**Problem**
Across all the entries below, count each line that holds "English" and report the figure only.

[Dataset]

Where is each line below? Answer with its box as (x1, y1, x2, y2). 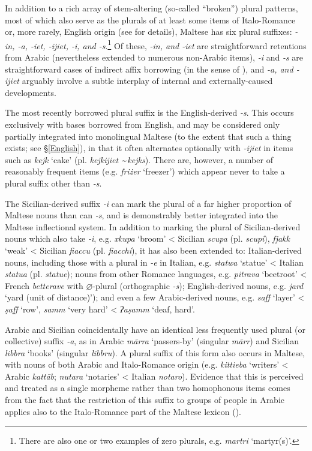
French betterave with (5, 279, 83, 291)
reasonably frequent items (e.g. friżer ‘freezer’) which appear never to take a (5, 165, 285, 178)
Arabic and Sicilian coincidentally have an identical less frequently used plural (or (5, 323, 305, 335)
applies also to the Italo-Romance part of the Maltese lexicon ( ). (5, 405, 241, 417)
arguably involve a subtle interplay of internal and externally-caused (22, 74, 273, 87)
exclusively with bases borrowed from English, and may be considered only (5, 118, 280, 130)
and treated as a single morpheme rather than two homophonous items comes (5, 381, 290, 394)
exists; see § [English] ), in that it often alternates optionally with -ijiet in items (5, 142, 293, 154)

[/Dataset]

**Answer space**
2